Despite the company's argument that it would suffer economic harms and the Crown's submission that an injunction would cause greater tension, Justice Brown J. found the balance of convenience in favour of WFN on the basis that it was in the public's interest to grant the injunction in the circumstances of this case (where the rights to consultation and accommodation are ignored) to ensure constitutionally protected Aboriginal and treaty rights are honoured and respected (at paras. 70 to 72):

" I have taken into account the cases cited by both WFN and Solid Gold, including Lax Kw’alaams and Platinex.

I am mindful of the importance of reconciliation and the derivative concepts of consultation and accommodation as they have developed in Canadian jurisprudence. I am further mindful of the Crown’s position that an injunction would not foster relations, but would exacerbate tensions. While a facilitation of the duty to consult is preferable, it is not always possible.

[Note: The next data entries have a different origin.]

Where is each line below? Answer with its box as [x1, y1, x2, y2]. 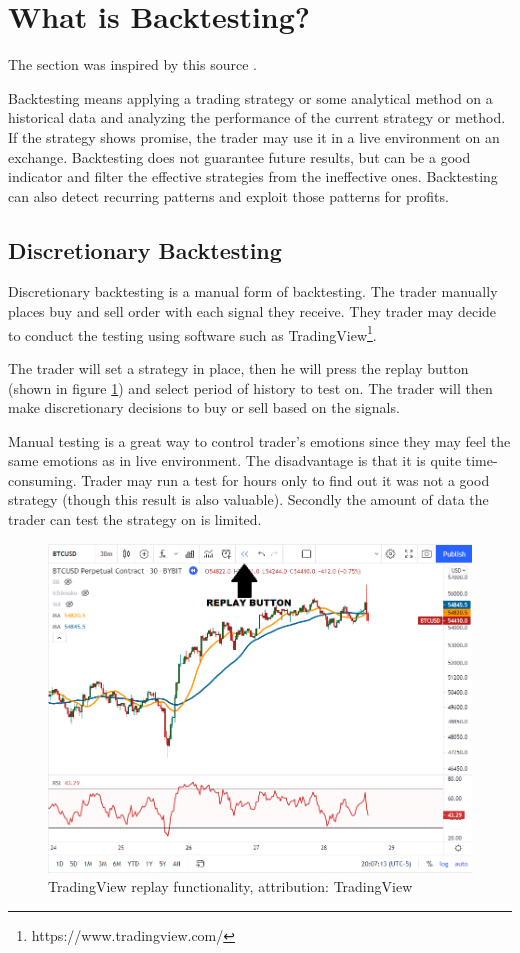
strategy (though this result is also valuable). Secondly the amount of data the [8, 489, 489, 510]
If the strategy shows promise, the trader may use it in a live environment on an [8, 126, 500, 147]
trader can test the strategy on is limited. [8, 509, 262, 530]
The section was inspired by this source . [8, 54, 257, 75]
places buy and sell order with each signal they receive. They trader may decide [8, 301, 497, 322]
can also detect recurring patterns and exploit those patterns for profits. [8, 185, 449, 206]
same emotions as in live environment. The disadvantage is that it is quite [8, 450, 462, 471]
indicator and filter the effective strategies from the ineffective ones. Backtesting [8, 166, 498, 187]
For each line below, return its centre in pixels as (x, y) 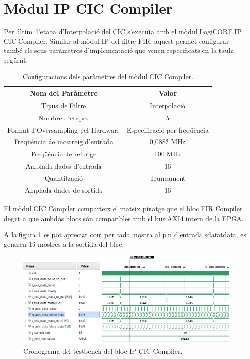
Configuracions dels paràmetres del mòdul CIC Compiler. (108, 76)
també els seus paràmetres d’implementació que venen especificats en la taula (119, 50)
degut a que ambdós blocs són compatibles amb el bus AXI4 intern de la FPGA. (124, 218)
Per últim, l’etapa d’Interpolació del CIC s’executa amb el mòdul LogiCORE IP (123, 31)
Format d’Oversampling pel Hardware (64, 129)
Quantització (64, 178)
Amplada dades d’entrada (64, 166)
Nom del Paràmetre (64, 93)
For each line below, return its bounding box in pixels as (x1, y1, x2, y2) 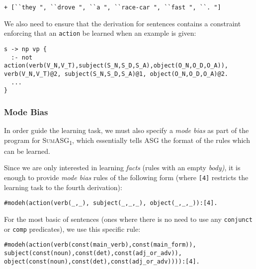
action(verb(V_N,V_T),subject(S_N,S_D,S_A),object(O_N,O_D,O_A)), (4, 62, 229, 69)
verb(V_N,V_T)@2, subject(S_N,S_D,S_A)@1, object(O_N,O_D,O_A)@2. (4, 70, 229, 77)
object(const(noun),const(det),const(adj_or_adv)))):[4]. (4, 258, 200, 265)
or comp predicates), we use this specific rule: (4, 223, 141, 234)
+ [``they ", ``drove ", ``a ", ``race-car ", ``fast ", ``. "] (4, 4, 221, 11)
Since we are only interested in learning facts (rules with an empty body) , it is (4, 162, 241, 173)
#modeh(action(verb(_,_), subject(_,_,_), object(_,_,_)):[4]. (4, 200, 218, 207)
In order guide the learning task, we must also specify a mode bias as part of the (4, 125, 249, 135)

I am also mindful of WFN’s position that to refuse to enjoin Solid Gold from its drilling, in the circumstances of this case, will send a message that Aboriginal and treaty rights, including the rights to consultation and accommodation can be ignored by exploration companies, rendering the First Nations constitutionally–recognized rights meaningless. This would not be in the public interest. It is in the public interest to ensure that the Constitution is honoured and respected."